Records for the task: Begin

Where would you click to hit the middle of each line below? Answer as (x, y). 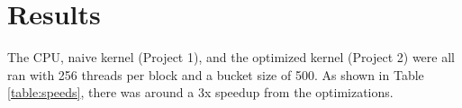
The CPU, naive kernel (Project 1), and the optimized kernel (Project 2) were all (231, 57)
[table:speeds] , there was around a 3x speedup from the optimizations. (200, 92)
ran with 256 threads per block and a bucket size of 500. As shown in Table (216, 74)
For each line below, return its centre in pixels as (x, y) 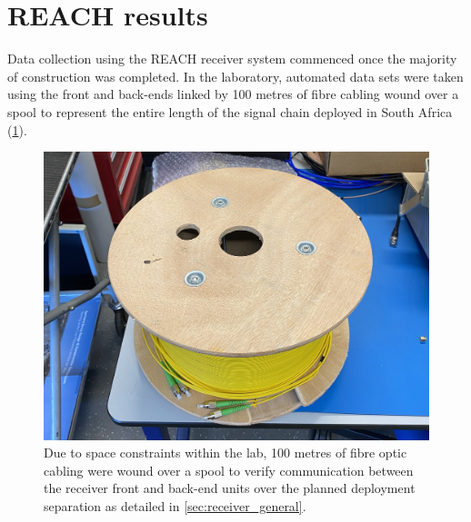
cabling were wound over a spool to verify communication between (229, 470)
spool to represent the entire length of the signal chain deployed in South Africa (230, 111)
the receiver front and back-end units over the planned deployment (230, 488)
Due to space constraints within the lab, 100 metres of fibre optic (225, 453)
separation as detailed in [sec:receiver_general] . (175, 506)
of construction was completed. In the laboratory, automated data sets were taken (235, 76)
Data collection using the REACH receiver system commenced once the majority (232, 59)
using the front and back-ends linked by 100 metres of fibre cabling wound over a (233, 94)
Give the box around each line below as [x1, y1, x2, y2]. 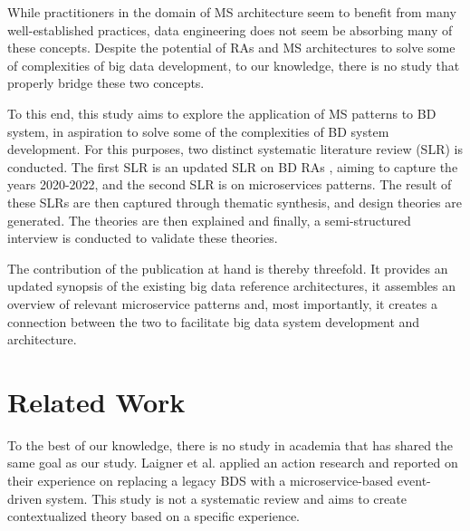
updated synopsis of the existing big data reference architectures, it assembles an [7, 276, 456, 295]
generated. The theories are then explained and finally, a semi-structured [7, 210, 411, 229]
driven [7, 488, 43, 507]
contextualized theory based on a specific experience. [7, 507, 300, 526]
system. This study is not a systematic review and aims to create [45, 488, 407, 507]
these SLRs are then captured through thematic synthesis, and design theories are [7, 192, 462, 211]
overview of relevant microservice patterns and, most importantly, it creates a [7, 294, 437, 313]
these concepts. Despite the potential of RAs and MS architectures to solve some [7, 38, 456, 57]
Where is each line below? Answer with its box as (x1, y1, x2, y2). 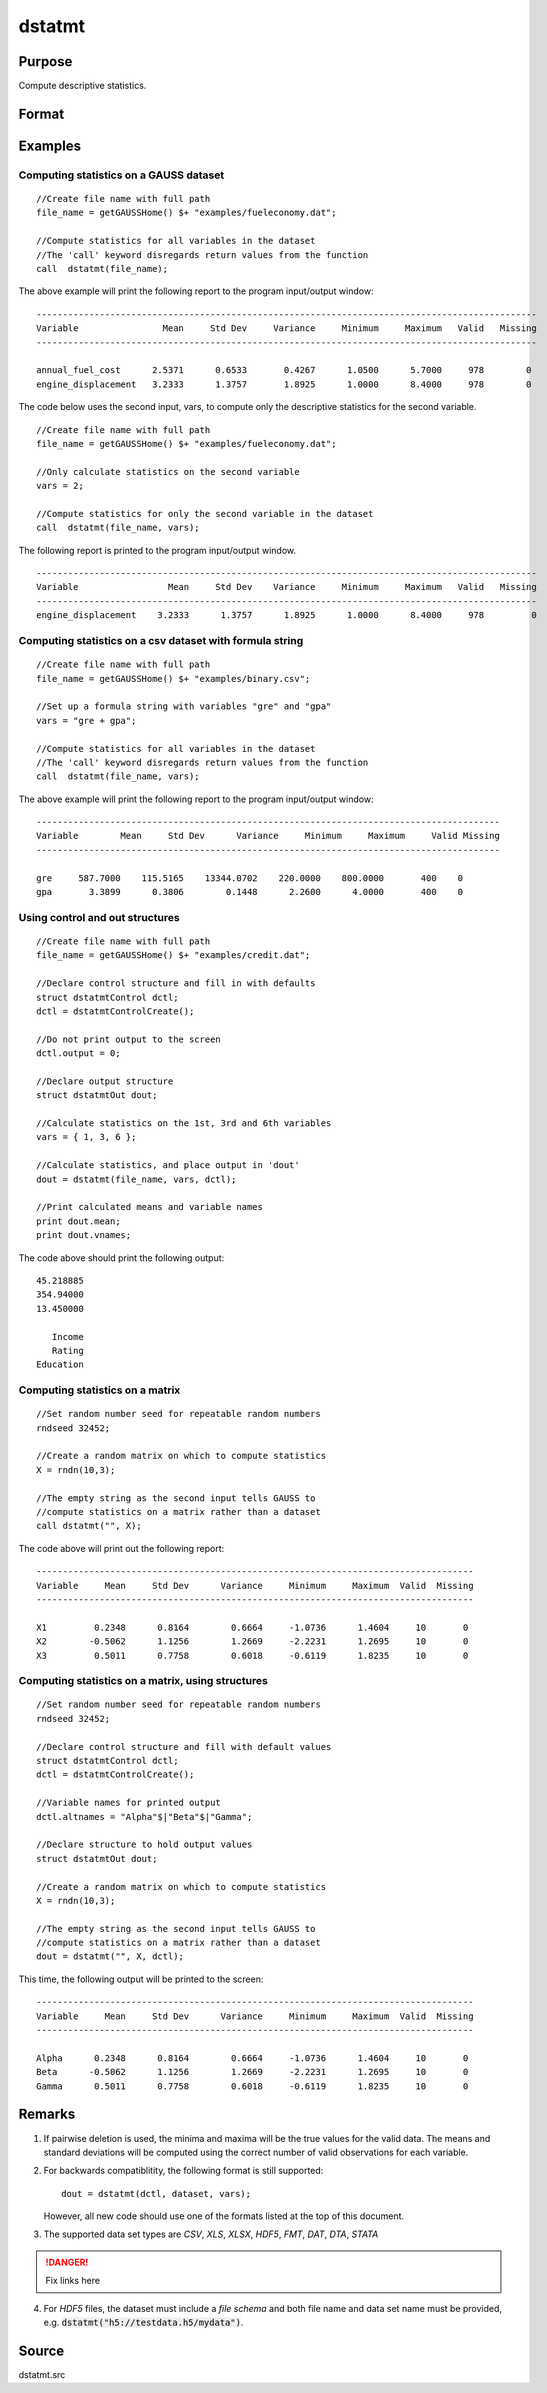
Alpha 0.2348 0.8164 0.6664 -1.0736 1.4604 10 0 (36, 2052, 469, 2064)
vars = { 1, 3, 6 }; (36, 1131, 137, 1143)
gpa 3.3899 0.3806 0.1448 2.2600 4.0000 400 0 (36, 886, 464, 898)
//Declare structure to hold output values (36, 1839, 253, 1850)
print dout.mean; (36, 1215, 121, 1227)
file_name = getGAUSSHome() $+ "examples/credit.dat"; (36, 950, 311, 961)
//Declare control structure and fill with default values (36, 1741, 332, 1752)
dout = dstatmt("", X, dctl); (36, 1951, 185, 1962)
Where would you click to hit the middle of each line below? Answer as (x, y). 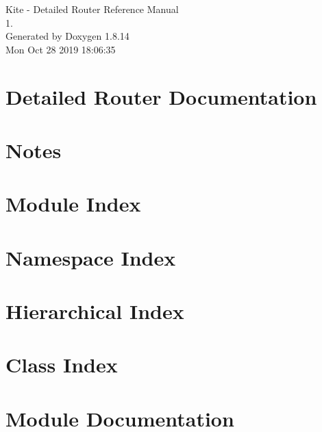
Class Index (62, 365)
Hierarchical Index (95, 311)
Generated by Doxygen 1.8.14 (67, 36)
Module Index (73, 204)
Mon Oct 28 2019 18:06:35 (61, 49)
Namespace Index (91, 257)
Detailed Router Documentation (161, 96)
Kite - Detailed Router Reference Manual (92, 9)
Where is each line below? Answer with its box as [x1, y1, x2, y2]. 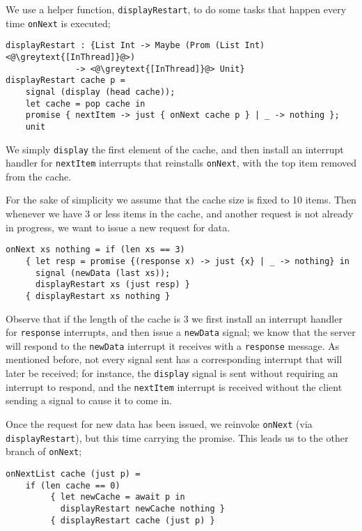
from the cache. [6, 169, 72, 183]
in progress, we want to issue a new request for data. [6, 220, 230, 234]
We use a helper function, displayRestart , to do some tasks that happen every [6, 2, 347, 16]
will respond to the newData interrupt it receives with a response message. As [6, 338, 340, 353]
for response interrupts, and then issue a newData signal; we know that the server [6, 325, 356, 339]
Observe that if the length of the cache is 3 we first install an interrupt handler [6, 311, 343, 325]
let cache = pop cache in [25, 98, 145, 109]
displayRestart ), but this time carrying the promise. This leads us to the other [6, 430, 349, 445]
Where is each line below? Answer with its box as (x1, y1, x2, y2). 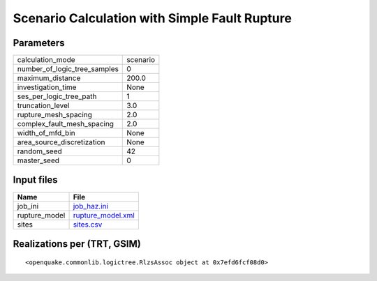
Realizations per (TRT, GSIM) (13, 238, 141, 250)
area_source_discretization (17, 137, 105, 147)
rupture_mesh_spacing (17, 110, 92, 120)
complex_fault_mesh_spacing (17, 119, 114, 129)
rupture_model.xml (73, 210, 135, 220)
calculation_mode (17, 55, 76, 65)
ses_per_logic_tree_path (17, 91, 97, 101)
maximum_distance (17, 73, 81, 83)
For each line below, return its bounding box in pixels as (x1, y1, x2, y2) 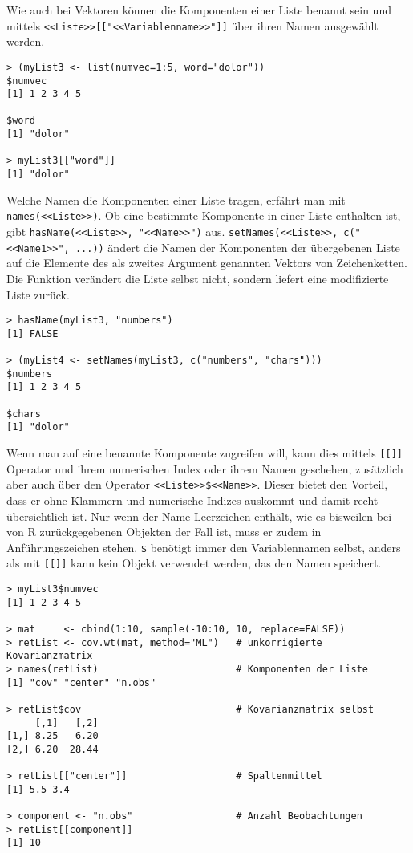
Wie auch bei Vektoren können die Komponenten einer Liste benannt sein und (6, 2, 391, 18)
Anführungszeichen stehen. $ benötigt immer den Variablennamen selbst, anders (6, 538, 401, 555)
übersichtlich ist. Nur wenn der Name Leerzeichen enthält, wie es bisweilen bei (6, 507, 392, 524)
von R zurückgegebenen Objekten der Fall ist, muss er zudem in (6, 523, 322, 540)
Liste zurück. (6, 286, 70, 303)
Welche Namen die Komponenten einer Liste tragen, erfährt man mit (6, 191, 346, 208)
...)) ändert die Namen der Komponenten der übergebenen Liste (75, 238, 400, 255)
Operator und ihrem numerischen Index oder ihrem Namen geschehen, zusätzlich (6, 460, 403, 477)
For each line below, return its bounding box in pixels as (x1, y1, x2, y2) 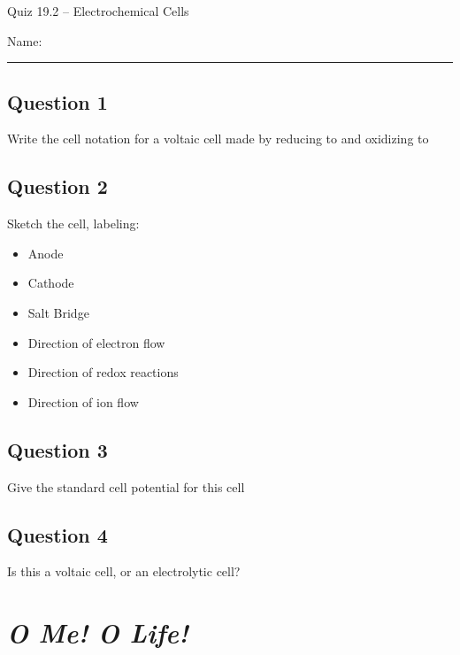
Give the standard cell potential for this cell (7, 477, 245, 496)
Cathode (27, 274, 74, 292)
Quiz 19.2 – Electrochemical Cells (7, 2, 189, 19)
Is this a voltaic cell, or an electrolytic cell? (7, 562, 241, 581)
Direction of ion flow (27, 392, 139, 411)
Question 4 (7, 520, 108, 548)
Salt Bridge (27, 303, 89, 321)
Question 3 (7, 435, 108, 463)
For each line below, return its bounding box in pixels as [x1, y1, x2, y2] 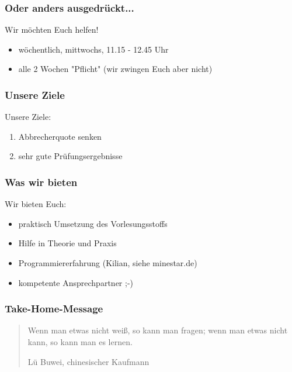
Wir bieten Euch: [5, 198, 67, 210]
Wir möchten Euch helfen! [5, 23, 99, 36]
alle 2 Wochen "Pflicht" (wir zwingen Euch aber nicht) [18, 63, 213, 75]
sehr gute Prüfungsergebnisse [18, 150, 123, 162]
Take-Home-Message [5, 301, 103, 316]
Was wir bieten [5, 174, 78, 189]
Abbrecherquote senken [18, 130, 102, 142]
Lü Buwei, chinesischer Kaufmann [27, 355, 150, 367]
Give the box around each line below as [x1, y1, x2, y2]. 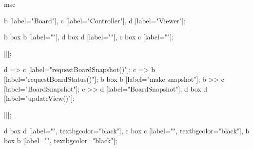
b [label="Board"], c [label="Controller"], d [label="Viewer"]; [4, 15, 186, 25]
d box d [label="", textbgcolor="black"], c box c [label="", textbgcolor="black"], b [4, 126, 250, 136]
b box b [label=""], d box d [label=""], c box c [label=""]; [4, 32, 174, 42]
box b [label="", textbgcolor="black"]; [4, 135, 117, 145]
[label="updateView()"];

Records for the task: End

## Activity
Please give the data above again in exact form and omit every picture.

## Exercise response
Where would you click to hit the middle of each line below? Answer as (x, y). 
The CPU, naive kernel (Project 1), and the optimized kernel (Project 2) were all (231, 57)
[table:speeds] , there was around a 3x speedup from the optimizations. (200, 92)
ran with 256 threads per block and a bucket size of 500. As shown in Table (216, 74)
For each line below, return its centre in pixels as (x, y) 
cabling were wound over a spool to verify communication between (229, 470)
spool to represent the entire length of the signal chain deployed in South Africa (230, 111)
the receiver front and back-end units over the planned deployment (230, 488)
Due to space constraints within the lab, 100 metres of fibre optic (225, 453)
separation as detailed in [sec:receiver_general] . (175, 506)
of construction was completed. In the laboratory, automated data sets were taken (235, 76)
Data collection using the REACH receiver system commenced once the majority (232, 59)
using the front and back-ends linked by 100 metres of fibre cabling wound over a (233, 94)
Give the box around each line below as [x1, y1, x2, y2]. 
updated synopsis of the existing big data reference architectures, it assembles an [7, 276, 456, 295]
generated. The theories are then explained and finally, a semi-structured [7, 210, 411, 229]
driven [7, 488, 43, 507]
contextualized theory based on a specific experience. [7, 507, 300, 526]
system. This study is not a systematic review and aims to create [45, 488, 407, 507]
these SLRs are then captured through thematic synthesis, and design theories are [7, 192, 462, 211]
overview of relevant microservice patterns and, most importantly, it creates a [7, 294, 437, 313]
these concepts. Despite the potential of RAs and MS architectures to solve some [7, 38, 456, 57]
Where is each line below? Answer with its box as (x1, y1, x2, y2). 
Alpha 0.2348 0.8164 0.6664 -1.0736 1.4604 10 0 (36, 2052, 469, 2064)
vars = { 1, 3, 6 }; (36, 1131, 137, 1143)
gpa 3.3899 0.3806 0.1448 2.2600 4.0000 400 0 (36, 886, 464, 898)
//Declare structure to hold output values (36, 1839, 253, 1850)
print dout.mean; (36, 1215, 121, 1227)
file_name = getGAUSSHome() $+ "examples/credit.dat"; (36, 950, 311, 961)
//Declare control structure and fill with default values (36, 1741, 332, 1752)
dout = dstatmt("", X, dctl); (36, 1951, 185, 1962)
Where would you click to hit the middle of each line below? Answer as (x, y). 
Class Index (62, 365)
Hierarchical Index (95, 311)
Generated by Doxygen 1.8.14 (67, 36)
Module Index (73, 204)
Mon Oct 28 2019 18:06:35 (61, 49)
Namespace Index (91, 257)
Detailed Router Documentation (161, 96)
Kite - Detailed Router Reference Manual (92, 9)
Where is each line below? Answer with its box as [x1, y1, x2, y2]. 
from the cache. [6, 169, 72, 183]
in progress, we want to issue a new request for data. [6, 220, 230, 234]
We use a helper function, displayRestart , to do some tasks that happen every [6, 2, 347, 16]
will respond to the newData interrupt it receives with a response message. As [6, 338, 340, 353]
for response interrupts, and then issue a newData signal; we know that the server [6, 325, 356, 339]
Observe that if the length of the cache is 3 we first install an interrupt handler [6, 311, 343, 325]
let cache = pop cache in [25, 98, 145, 109]
displayRestart ), but this time carrying the promise. This leads us to the other [6, 430, 349, 445]
Where is each line below? Answer with its box as (x1, y1, x2, y2). 
Realizations per (TRT, GSIM) (13, 238, 141, 250)
area_source_discretization (17, 137, 105, 147)
rupture_mesh_spacing (17, 110, 92, 120)
complex_fault_mesh_spacing (17, 119, 114, 129)
rupture_model.xml (73, 210, 135, 220)
calculation_mode (17, 55, 76, 65)
ses_per_logic_tree_path (17, 91, 97, 101)
maximum_distance (17, 73, 81, 83)
For each line below, return its bounding box in pixels as (x1, y1, x2, y2) 
Wie auch bei Vektoren können die Komponenten einer Liste benannt sein und (6, 2, 391, 18)
Anführungszeichen stehen. $ benötigt immer den Variablennamen selbst, anders (6, 538, 401, 555)
übersichtlich ist. Nur wenn der Name Leerzeichen enthält, wie es bisweilen bei (6, 507, 392, 524)
von R zurückgegebenen Objekten der Fall ist, muss er zudem in (6, 523, 322, 540)
Liste zurück. (6, 286, 70, 303)
Welche Namen die Komponenten einer Liste tragen, erfährt man mit (6, 191, 346, 208)
...)) ändert die Namen der Komponenten der übergebenen Liste (75, 238, 400, 255)
Operator und ihrem numerischen Index oder ihrem Namen geschehen, zusätzlich (6, 460, 403, 477)
For each line below, return its bounding box in pixels as (x1, y1, x2, y2) 
Give the standard cell potential for this cell (7, 477, 245, 496)
Cathode (27, 274, 74, 292)
Quiz 19.2 – Electrochemical Cells (7, 2, 189, 19)
Is this a voltaic cell, or an electrolytic cell? (7, 562, 241, 581)
Direction of ion flow (27, 392, 139, 411)
Question 4 (7, 520, 108, 548)
Salt Bridge (27, 303, 89, 321)
Question 3 (7, 435, 108, 463)
For each line below, return its bounding box in pixels as [x1, y1, x2, y2] 
Wir bieten Euch: [5, 198, 67, 210]
Wir möchten Euch helfen! [5, 23, 99, 36]
alle 2 Wochen "Pflicht" (wir zwingen Euch aber nicht) [18, 63, 213, 75]
sehr gute Prüfungsergebnisse [18, 150, 123, 162]
Take-Home-Message [5, 301, 103, 316]
Was wir bieten [5, 174, 78, 189]
Abbrecherquote senken [18, 130, 102, 142]
Lü Buwei, chinesischer Kaufmann [27, 355, 150, 367]
Give the box around each line below as [x1, y1, x2, y2]. 
b [label="Board"], c [label="Controller"], d [label="Viewer"]; [4, 15, 186, 25]
d box d [label="", textbgcolor="black"], c box c [label="", textbgcolor="black"], b [4, 126, 250, 136]
b box b [label=""], d box d [label=""], c box c [label=""]; [4, 32, 174, 42]
box b [label="", textbgcolor="black"]; [4, 135, 117, 145]
[label="updateView()"];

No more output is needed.